## WHAT TO DO
Return the lines below exactly, from the first line to the line that contains "3-5 collision comes". Leave out pictures.

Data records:
Content starts

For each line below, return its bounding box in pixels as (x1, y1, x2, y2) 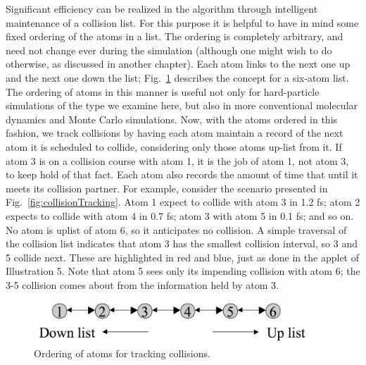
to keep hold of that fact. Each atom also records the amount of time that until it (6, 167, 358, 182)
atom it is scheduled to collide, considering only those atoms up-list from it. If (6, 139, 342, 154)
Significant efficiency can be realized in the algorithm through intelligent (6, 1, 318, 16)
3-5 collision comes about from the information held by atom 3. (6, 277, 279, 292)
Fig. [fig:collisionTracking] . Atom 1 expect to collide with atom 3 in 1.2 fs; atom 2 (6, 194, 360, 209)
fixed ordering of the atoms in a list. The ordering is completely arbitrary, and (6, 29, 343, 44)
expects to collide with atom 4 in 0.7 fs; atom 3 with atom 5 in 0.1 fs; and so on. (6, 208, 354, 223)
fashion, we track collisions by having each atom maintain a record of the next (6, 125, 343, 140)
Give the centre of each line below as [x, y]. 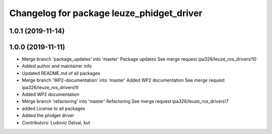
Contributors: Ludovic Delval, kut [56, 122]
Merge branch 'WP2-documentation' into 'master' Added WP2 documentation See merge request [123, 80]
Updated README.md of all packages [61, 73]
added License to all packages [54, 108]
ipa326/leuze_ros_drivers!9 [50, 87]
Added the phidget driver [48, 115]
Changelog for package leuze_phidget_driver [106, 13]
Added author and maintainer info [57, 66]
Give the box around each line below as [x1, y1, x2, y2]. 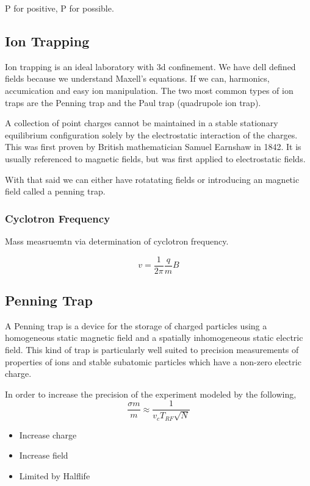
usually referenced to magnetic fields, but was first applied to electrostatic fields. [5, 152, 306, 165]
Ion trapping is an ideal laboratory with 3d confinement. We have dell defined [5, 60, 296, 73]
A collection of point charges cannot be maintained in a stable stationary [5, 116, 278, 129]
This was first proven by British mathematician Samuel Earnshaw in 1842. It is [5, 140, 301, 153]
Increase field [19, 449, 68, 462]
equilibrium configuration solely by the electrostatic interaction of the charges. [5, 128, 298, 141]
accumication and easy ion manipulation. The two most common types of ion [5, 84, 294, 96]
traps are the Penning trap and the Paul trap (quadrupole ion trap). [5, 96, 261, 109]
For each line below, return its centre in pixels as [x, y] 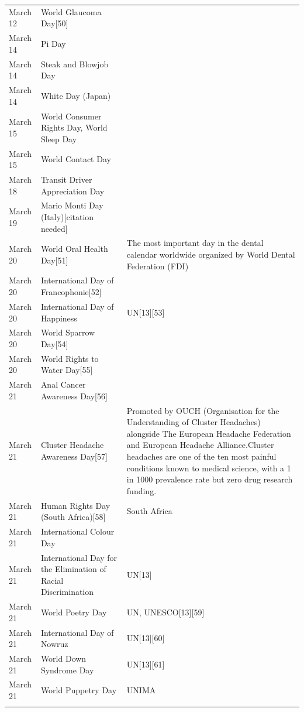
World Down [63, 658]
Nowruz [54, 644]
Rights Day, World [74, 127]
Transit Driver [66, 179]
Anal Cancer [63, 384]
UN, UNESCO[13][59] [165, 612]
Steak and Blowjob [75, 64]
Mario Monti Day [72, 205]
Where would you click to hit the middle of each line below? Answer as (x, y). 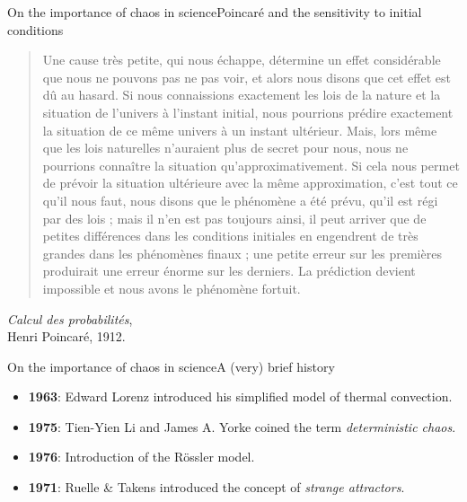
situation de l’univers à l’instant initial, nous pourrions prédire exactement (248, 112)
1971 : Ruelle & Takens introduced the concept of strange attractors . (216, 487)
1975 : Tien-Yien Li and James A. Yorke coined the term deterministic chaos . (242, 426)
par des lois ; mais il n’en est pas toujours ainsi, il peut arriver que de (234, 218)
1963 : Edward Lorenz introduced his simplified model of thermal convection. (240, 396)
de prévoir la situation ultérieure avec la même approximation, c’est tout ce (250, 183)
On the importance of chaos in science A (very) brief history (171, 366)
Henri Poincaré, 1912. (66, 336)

Content ends

## SOLUTION FOR THIS PROBLEM
For each line below, return its bounding box in pixels as (x1, y1, x2, y2) 
to keep hold of that fact. Each atom also records the amount of time that until it (6, 167, 358, 182)
atom it is scheduled to collide, considering only those atoms up-list from it. If (6, 139, 342, 154)
Significant efficiency can be realized in the algorithm through intelligent (6, 1, 318, 16)
3-5 collision comes about from the information held by atom 3. (6, 277, 279, 292)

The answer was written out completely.